== Task directions ==
Give the number of lines in the following entries that contain the word "overall", with nothing added.

== Recorded information ==
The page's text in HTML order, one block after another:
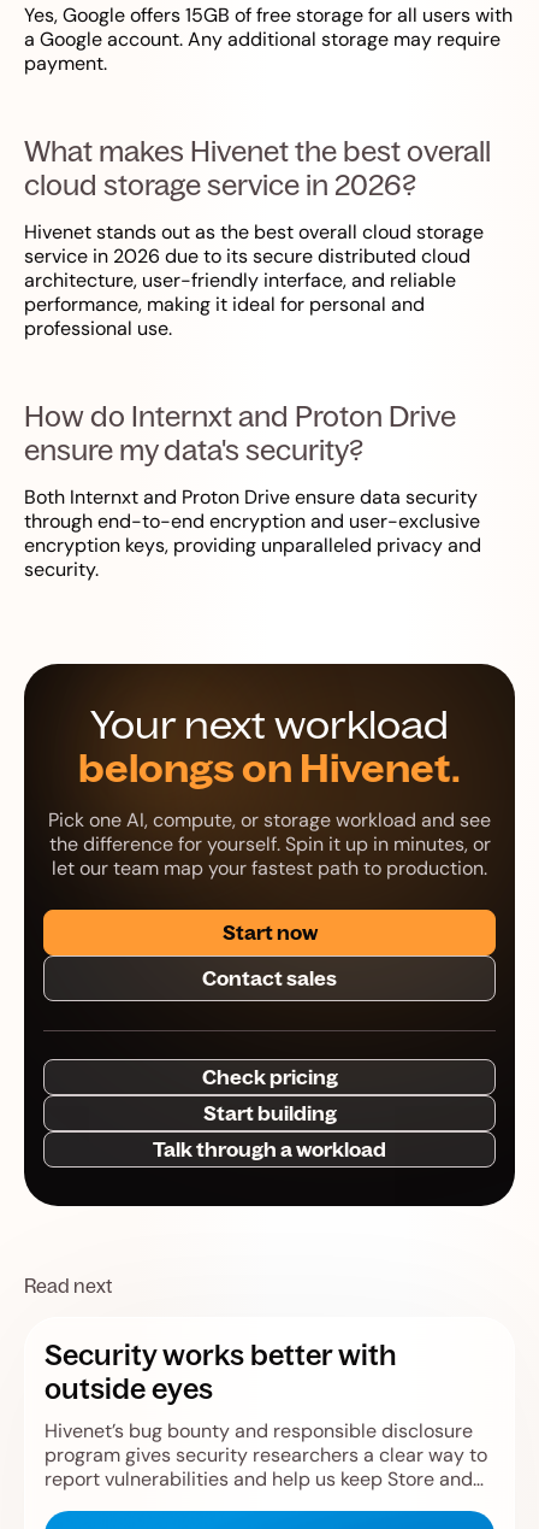
Yes, Google offers 15GB of free storage for all users with
a Google account. Any additional storage may require
payment.
What makes Hivenet the best overall
cloud storage service in 2026?
Hivenet stands out as the best overall cloud storage
service in 2026 due to its secure distributed cloud
architecture, user-friendly interface, and reliable
performance, making it ideal for personal and
professional use.
How do Internxt and Proton Drive
ensure my data's security?
Both Internxt and Proton Drive ensure data security
through end-to-end encryption and user-exclusive
encryption keys, providing unparalleled privacy and
security.
Your next workload
belongs on Hivenet.
Pick one AI, compute, or storage workload and see
the difference for yourself. Spin it up in minutes, or
let our team map your fastest path to production.
Start now
Contact sales
Check pricing
Start building
Talk through a workload
Read next
Security works better with
outside eyes
Hivenet’s bug bounty and responsible disclosure
program gives security researchers a clear way to
report vulnerabilities and help us keep Store and

== Response to the task ==
2